Excerpts from a dataset
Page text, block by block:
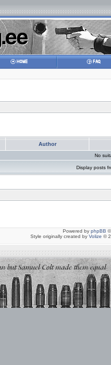
Author
No
Display posts
Powered by phpBB
Style originally created by Volize ©
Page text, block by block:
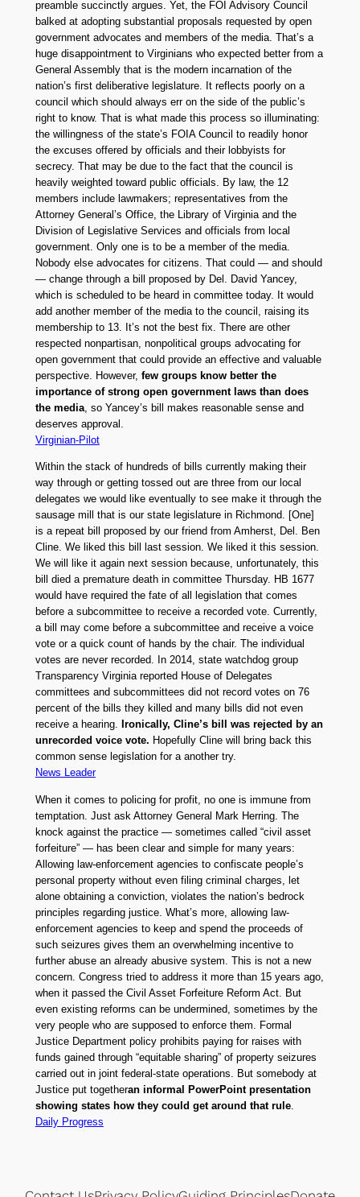
preamble succinctly argues. Yet, the FOI Advisory Council
balked at adopting substantial proposals requested by open
government advocates and members of the media. That’s a
huge disappointment to Virginians who expected better from a
General Assembly that is the modern incarnation of the
nation’s first deliberative legislature. It reflects poorly on a
council which should always err on the side of the public’s
right to know. That is what made this process so illuminating:
the willingness of the state’s FOIA Council to readily honor
the excuses offered by officials and their lobbyists for
secrecy. That may be due to the fact that the council is
heavily weighted toward public officials. By law, the 12
members include lawmakers; representatives from the
Attorney General’s Office, the Library of Virginia and the
Division of Legislative Services and officials from local
government. Only one is to be a member of the media.
Nobody else advocates for citizens. That could — and should
— change through a bill proposed by Del. David Yancey,
which is scheduled to be heard in committee today. It would
add another member of the media to the council, raising its
membership to 13. It’s not the best fix. There are other
respected nonpartisan, nonpolitical groups advocating for
open government that could provide an effective and valuable
perspective. However, few groups know better the
importance of strong open government laws than does
the media, so Yancey’s bill makes reasonable sense and
deserves approval.
Virginian-Pilot
Within the stack of hundreds of bills currently making their
way through or getting tossed out are three from our local
delegates we would like eventually to see make it through the
sausage mill that is our state legislature in Richmond. [One]
is a repeat bill proposed by our friend from Amherst, Del. Ben
Cline. We liked this bill last session. We liked it this session.
We will like it again next session because, unfortunately, this
bill died a premature death in committee Thursday. HB 1677
would have required the fate of all legislation that comes
before a subcommittee to receive a recorded vote. Currently,
a bill may come before a subcommittee and receive a voice
vote or a quick count of hands by the chair. The individual
votes are never recorded. In 2014, state watchdog group
Transparency Virginia reported House of Delegates
committees and subcommittees did not record votes on 76
percent of the bills they killed and many bills did not even
receive a hearing. Ironically, Cline’s bill was rejected by an
unrecorded voice vote. Hopefully Cline will bring back this
common sense legislation for a another try.
News Leader
When it comes to policing for profit, no one is immune from
temptation. Just ask Attorney General Mark Herring. The
knock against the practice — sometimes called “civil asset
forfeiture” — has been clear and simple for many years:
Allowing law-enforcement agencies to confiscate people’s
personal property without even filing criminal charges, let
alone obtaining a conviction, violates the nation’s bedrock
principles regarding justice. What’s more, allowing law-
enforcement agencies to keep and spend the proceeds of
such seizures gives them an overwhelming incentive to
further abuse an already abusive system. This is not a new
concern. Congress tried to address it more than 15 years ago,
when it passed the Civil Asset Forfeiture Reform Act. But
even existing reforms can be undermined, sometimes by the
very people who are supposed to enforce them. Formal
Justice Department policy prohibits paying for raises with
funds gained through “equitable sharing” of property seizures
carried out in joint federal-state operations. But somebody at
Justice put togetheran informal PowerPoint presentation
showing states how they could get around that rule.
Daily Progress
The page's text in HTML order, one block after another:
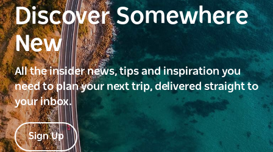
Discover Somewhere
New
All the insider news, tips and inspiration you
need to plan your next trip, delivered straight to
your inbox.
Sign Up
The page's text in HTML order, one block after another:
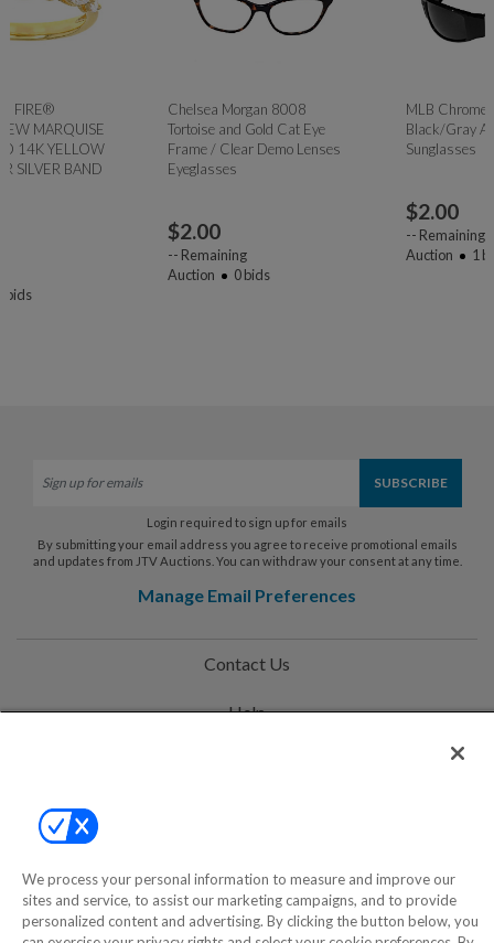
Chelsea Morgan 8008
Tortoise and Gold Cat Eye
Frame / Clear Demo Lenses
Eyeglasses
MLB Chrome Wrap
Black/Gray Atlanta Braves
Sunglasses
Login required to sign up for emails
By submitting your email address you agree to receive promotional emails
and updates from JTV Auctions. You can withdraw your consent at any time.
Manage Email Preferences
Contact Us
Help
©2000-2026 America's Collectibles Network, Inc. All Rights Reserved
We process your personal information to measure and improve our
sites and service, to assist our marketing campaigns, and to provide
personalized content and advertising. By clicking the button below, you

Your assignment –
Write out the records above in full and exactly, with no pictures.

Task solution –
Page text, block by block:
Author
No
Display posts
Powered by phpBB
Style originally created by Volize ©
Page text, block by block:
preamble succinctly argues. Yet, the FOI Advisory Council
balked at adopting substantial proposals requested by open
government advocates and members of the media. That’s a
huge disappointment to Virginians who expected better from a
General Assembly that is the modern incarnation of the
nation’s first deliberative legislature. It reflects poorly on a
council which should always err on the side of the public’s
right to know. That is what made this process so illuminating:
the willingness of the state’s FOIA Council to readily honor
the excuses offered by officials and their lobbyists for
secrecy. That may be due to the fact that the council is
heavily weighted toward public officials. By law, the 12
members include lawmakers; representatives from the
Attorney General’s Office, the Library of Virginia and the
Division of Legislative Services and officials from local
government. Only one is to be a member of the media.
Nobody else advocates for citizens. That could — and should
— change through a bill proposed by Del. David Yancey,
which is scheduled to be heard in committee today. It would
add another member of the media to the council, raising its
membership to 13. It’s not the best fix. There are other
respected nonpartisan, nonpolitical groups advocating for
open government that could provide an effective and valuable
perspective. However, few groups know better the
importance of strong open government laws than does
the media, so Yancey’s bill makes reasonable sense and
deserves approval.
Virginian-Pilot
Within the stack of hundreds of bills currently making their
way through or getting tossed out are three from our local
delegates we would like eventually to see make it through the
sausage mill that is our state legislature in Richmond. [One]
is a repeat bill proposed by our friend from Amherst, Del. Ben
Cline. We liked this bill last session. We liked it this session.
We will like it again next session because, unfortunately, this
bill died a premature death in committee Thursday. HB 1677
would have required the fate of all legislation that comes
before a subcommittee to receive a recorded vote. Currently,
a bill may come before a subcommittee and receive a voice
vote or a quick count of hands by the chair. The individual
votes are never recorded. In 2014, state watchdog group
Transparency Virginia reported House of Delegates
committees and subcommittees did not record votes on 76
percent of the bills they killed and many bills did not even
receive a hearing. Ironically, Cline’s bill was rejected by an
unrecorded voice vote. Hopefully Cline will bring back this
common sense legislation for a another try.
News Leader
When it comes to policing for profit, no one is immune from
temptation. Just ask Attorney General Mark Herring. The
knock against the practice — sometimes called “civil asset
forfeiture” — has been clear and simple for many years:
Allowing law-enforcement agencies to confiscate people’s
personal property without even filing criminal charges, let
alone obtaining a conviction, violates the nation’s bedrock
principles regarding justice. What’s more, allowing law-
enforcement agencies to keep and spend the proceeds of
such seizures gives them an overwhelming incentive to
further abuse an already abusive system. This is not a new
concern. Congress tried to address it more than 15 years ago,
when it passed the Civil Asset Forfeiture Reform Act. But
even existing reforms can be undermined, sometimes by the
very people who are supposed to enforce them. Formal
Justice Department policy prohibits paying for raises with
funds gained through “equitable sharing” of property seizures
carried out in joint federal-state operations. But somebody at
Justice put togetheran informal PowerPoint presentation
showing states how they could get around that rule.
Daily Progress
The page's text in HTML order, one block after another:
Discover Somewhere
New
All the insider news, tips and inspiration you
need to plan your next trip, delivered straight to
your inbox.
Sign Up
The page's text in HTML order, one block after another:
Chelsea Morgan 8008
Tortoise and Gold Cat Eye
Frame / Clear Demo Lenses
Eyeglasses
MLB Chrome Wrap
Black/Gray Atlanta Braves
Sunglasses
Login required to sign up for emails
By submitting your email address you agree to receive promotional emails
and updates from JTV Auctions. You can withdraw your consent at any time.
Manage Email Preferences
Contact Us
Help
©2000-2026 America's Collectibles Network, Inc. All Rights Reserved
We process your personal information to measure and improve our
sites and service, to assist our marketing campaigns, and to provide
personalized content and advertising. By clicking the button below, you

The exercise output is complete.